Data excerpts

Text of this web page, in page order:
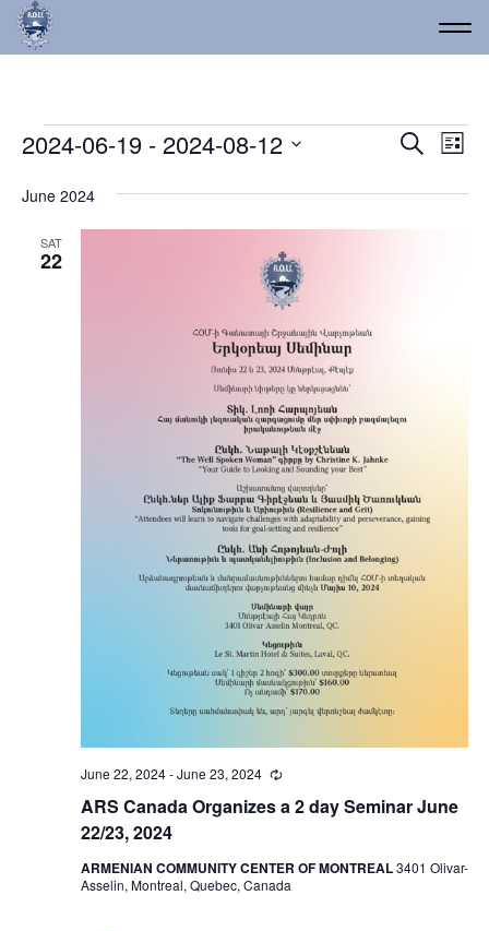
Events Search
List
2024-06-19 - 2024-08-12
date.
June 2024
SAT
22
ARS Canada Organizes a 2 day Seminar June
22/23, 2024
June 22, 2024-June 23, 2024 Recurring
ARMENIAN COMMUNITY CENTER OF MONTREAL3401 Olivar-
Asselin, Montreal, Quebec, Canada
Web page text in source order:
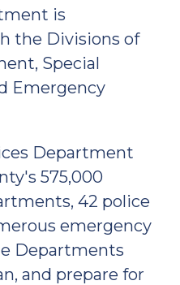
is
the Divisions of
Special
Emergency
Department
575,000
42 police
emergency
Departments
and prepare for
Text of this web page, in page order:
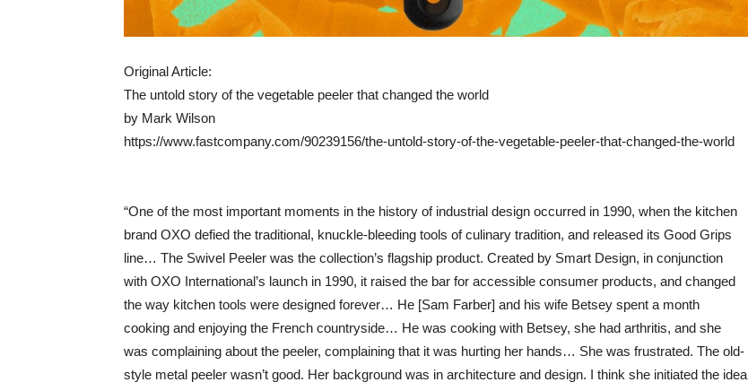
Original Article:
The untold story of the vegetable peeler that changed the world
by Mark Wilson
https://www.fastcompany.com/90239156/the-untold-story-of-the-vegetable-peeler-that-changed-the-world
“One of the most important moments in the history of industrial design occurred in 1990, when the kitchen
brand OXO defied the traditional, knuckle-bleeding tools of culinary tradition, and released its Good Grips
line… The Swivel Peeler was the collection’s flagship product. Created by Smart Design, in conjunction
with OXO International’s launch in 1990, it raised the bar for accessible consumer products, and changed
the way kitchen tools were designed forever… He [Sam Farber] and his wife Betsey spent a month
cooking and enjoying the French countryside… He was cooking with Betsey, she had arthritis, and she
was complaining about the peeler, complaining that it was hurting her hands… She was frustrated. The old-
style metal peeler wasn’t good. Her background was in architecture and design. I think she initiated the idea
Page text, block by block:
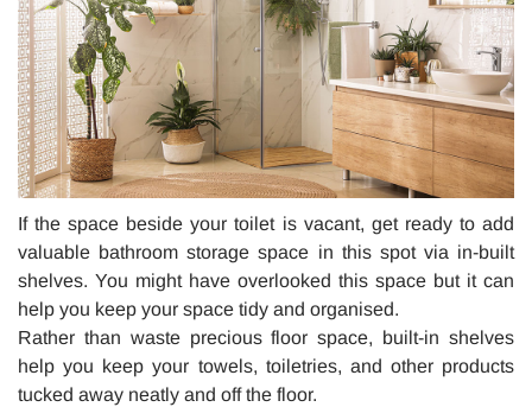
If the space beside your toilet is vacant, get ready to add
valuable bathroom storage space in this spot via in-built
shelves. You might have overlooked this space but it can
help you keep your space tidy and organised.
Rather than waste precious floor space, built-in shelves
help you keep your towels, toiletries, and other products
tucked away neatly and off the floor.
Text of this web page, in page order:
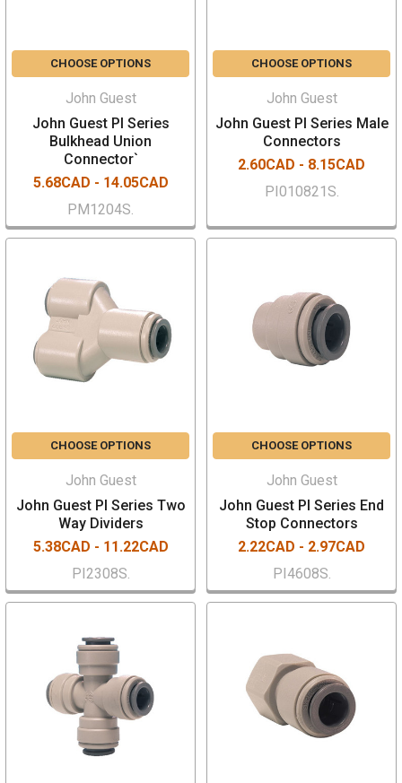
CHOOSE OPTIONS
John Guest
John Guest PI Series
Bulkhead Union
Connector`
5.68CAD - 14.05CAD
PM1204S.
CHOOSE OPTIONS
John Guest
John Guest PI Series Male
Connectors
2.60CAD - 8.15CAD
PI010821S.
CHOOSE OPTIONS
John Guest
John Guest PI Series Two
Way Dividers
5.38CAD - 11.22CAD
PI2308S.
CHOOSE OPTIONS
John Guest
John Guest PI Series End
Stop Connectors
2.22CAD - 2.97CAD
PI4608S.
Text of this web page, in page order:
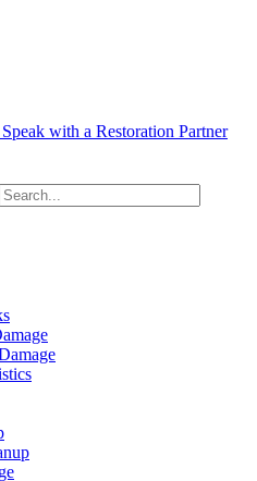
Speak with a Restoration Partner
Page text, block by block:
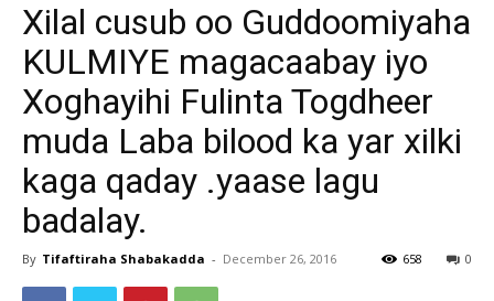
Xilal cusub oo Guddoomiyaha
KULMIYE magacaabay iyo
Xoghayihi Fulinta Togdheer
muda Laba bilood ka yar xilki
kaga qaday .yaase lagu
badalay.
By Tifaftiraha Shabakadda - December 26, 2016 0
658
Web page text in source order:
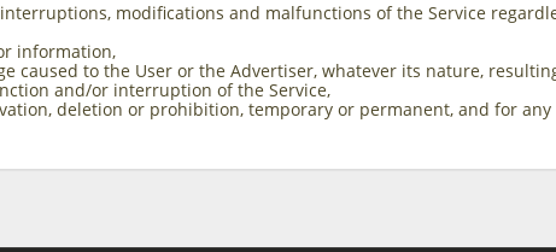
modifications and malfunctions of the Service
information,
caused to the User or the Advertiser, whatever its nature,
and/or interruption of the Service,
deletion or prohibition, temporary or permanent, and for
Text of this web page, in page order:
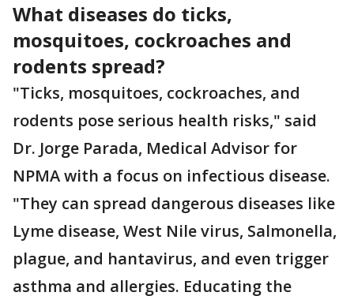
What diseases do ticks,
mosquitoes, cockroaches and
rodents spread?
"Ticks, mosquitoes, cockroaches, and
rodents pose serious health risks," said
Dr. Jorge Parada, Medical Advisor for
NPMA with a focus on infectious disease.
"They can spread dangerous diseases like
Lyme disease, West Nile virus, Salmonella,
plague, and hantavirus, and even trigger
asthma and allergies. Educating the
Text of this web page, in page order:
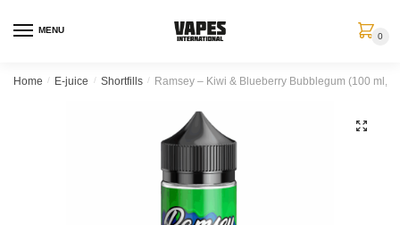
MENU
0
Home / E-juice / Shortfills / Ramsey – Kiwi & Blueberry Bubblegum (100 ml,
🔍
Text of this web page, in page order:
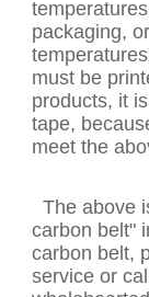
packaging,
must be
products, it
tape,
meet the
The above
carbon belt"
carbon belt,
service or
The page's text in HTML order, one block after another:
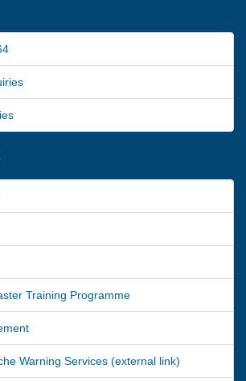
Training Programme
Warning Services (external link)
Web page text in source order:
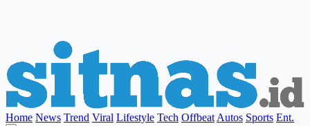
Home News Trend Viral Lifestyle Tech Offbeat Autos Sports Ent.
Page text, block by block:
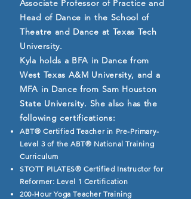
Associate Professor of Practice and
Head of Dance in the School of
Theatre and Dance at Texas Tech
University.
Kyla holds a BFA in Dance from
West Texas A&M University, and a
MFA in Dance from Sam Houston
State University. She also has the
following certifications:
ABT® Certified Teacher in Pre-Primary-
Level 3 of the ABT® National Training
Curriculum
STOTT PILATES® Certified Instructor for
Reformer: Level 1 Certification
200-Hour Yoga Teacher Training
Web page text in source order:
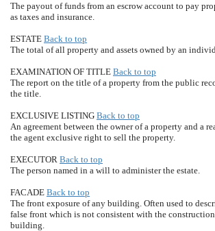
The payout of funds from an escrow account to pay
as taxes and insurance.
ESTATE Back to top
The total of all property and assets owned by an
EXAMINATION OF TITLE Back to top
The report on the title of a property from the public
the title.
EXCLUSIVE LISTING Back to top
An agreement between the owner of a property and a
the agent exclusive right to sell the property.
EXECUTOR Back to top
The person named in a will to administer the estate.
FACADE Back to top
The front exposure of any building. Often used to
false front which is not consistent with the
building.

• Your objective:
Exactly as written above, retype the lines starting at the one holding "KULMIYE magacaabay iyo" and ending at the one holding "Kyla holds a BFA in Dance from", both included, but not the pictures.

• Answer to this problem:
KULMIYE magacaabay iyo
Xoghayihi Fulinta Togdheer
muda Laba bilood ka yar xilki
kaga qaday .yaase lagu
badalay.
By Tifaftiraha Shabakadda - December 26, 2016 0
658
Web page text in source order:
modifications and malfunctions of the Service
information,
caused to the User or the Advertiser, whatever its nature,
and/or interruption of the Service,
deletion or prohibition, temporary or permanent, and for
Text of this web page, in page order:
What diseases do ticks,
mosquitoes, cockroaches and
rodents spread?
"Ticks, mosquitoes, cockroaches, and
rodents pose serious health risks," said
Dr. Jorge Parada, Medical Advisor for
NPMA with a focus on infectious disease.
"They can spread dangerous diseases like
Lyme disease, West Nile virus, Salmonella,
plague, and hantavirus, and even trigger
asthma and allergies. Educating the
Text of this web page, in page order:
MENU
0
Home / E-juice / Shortfills / Ramsey – Kiwi & Blueberry Bubblegum (100 ml,
🔍
Text of this web page, in page order:
packaging,
must be
products, it
tape,
meet the
The above
carbon belt"
carbon belt,
service or
The page's text in HTML order, one block after another:
Training Programme
Warning Services (external link)
Web page text in source order:
Home News Trend Viral Lifestyle Tech Offbeat Autos Sports Ent.
Page text, block by block:
Associate Professor of Practice and
Head of Dance in the School of
Theatre and Dance at Texas Tech
University.
Kyla holds a BFA in Dance from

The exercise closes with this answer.